Data Corruption – When Your Data Becomes Unreliable

The Scenario: The App Works, But the Data Lies

Your users’ data is holy: Typically most of your business is centered around handling and protecting data. Unfortunately, at one point your users start noticing strange behavior in your application: missing fields, incorrect values, maybe even crashes. Confused and frustrated, they open support tickets. You dig into the backend and realize the problem isn’t the code: it’s the data.

Something went wrong during a recent migration, schema update, or processing job. Maybe a script had a bug. Maybe a step was skipped. Whatever the root cause, the result is clear: your data is no longer reliable, and trust in your application is starting to erode.

The Quick Fix: Contain the Damage

When corruption hits, your goal is to stop it from spreading and start fixing what’s broken:

  • Restore from backup: If recent backups are available, roll them out to recover known-good data.
  • Manual correction: When backups are outdated or incomplete, you may need to manually patch up key data.
  • Enable maintenance mode: Temporarily take the app offline or put things into read-only mode to prevent further damage while repairs are in progress.
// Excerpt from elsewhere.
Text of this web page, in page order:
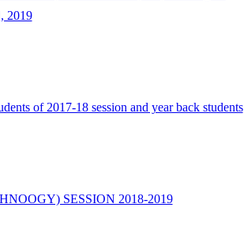
2019
of 2017-18 session and year back students
SESSION 2018-2019
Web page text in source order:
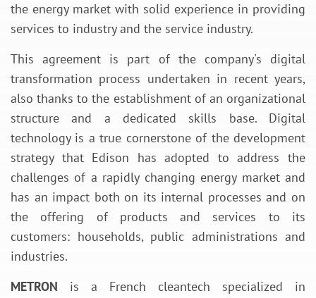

Speed matters here, but so does communication: Let users know what’s happening and what to expect while you work on recovery.

Understanding the Pattern: Fragile Processes, Big Consequences

Data corruption is rarely random. It tends to follow a pattern: a change is made – whether through migration, update, or automation – and validation is either skipped or insufficient. The system continues running, but with broken data under the surface.
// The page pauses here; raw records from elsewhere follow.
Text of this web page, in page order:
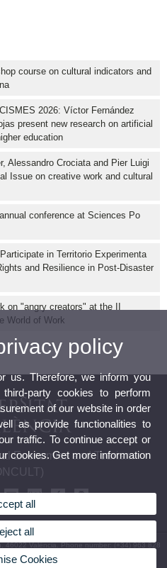
course on cultural indicators and
2026: Víctor Fernández
present new research on artificial
education
Alessandro Crociata and Pier Luigi
Issue on creative work and cultural
conference at Sciences Po
in Territorio Experimenta
and Resilience in Post-Disaster
on "angry creators" at the II
World of Work
Economics and Tourism
46022 València. Phone number: (+34) 963 828
645
policy
us. Therefore, we inform you
party cookies to perform
of our website in order
as provide functionalities to
traffic. To continue accept or
cookies. Get more information
all
all
Cookies

The corruption may not show up immediately. Sometimes it takes days or weeks before someone notices. But by then, the damage has already spread. In many cases, these issues go unnoticed because teams focus testing on application logic, not on the data itself. The lesson: every operation that touches your data is a potential failure point and should be treated as such.

The Long-Term Fix: Make Your Data Safer by Design

Corruption can’t always be avoided, but it can be anticipated. To reduce risk and recover faster in the future, strengthen your data handling processes:

  • Test migrations and scripts thoroughly: Run every migration or update in staging first and test carefully before touching live data.
  • Validate data before and after changes: Add integrity checks to catch problems early.
  • Automate backups: Run them regularly and verify that restores work.
  • Build rollback procedures: Give yourself a safe path back when something goes wrong.

These aren’t just nice-to-haves – they’re critical safety nets: With the right processes in place, data corruption doesn’t have to become a disaster.

In Short

Data corruption is quiet, but dangerous. One faulty script or botched migration can erode data quality, crash features, and damage trust. It often sneaks in after schema updates or processing jobs, when validation is weak or nonexistent. Quick recovery starts with good backups and isolation strategies like maintenance mode. Long-term resilience means testing, validation, and proactive monitoring.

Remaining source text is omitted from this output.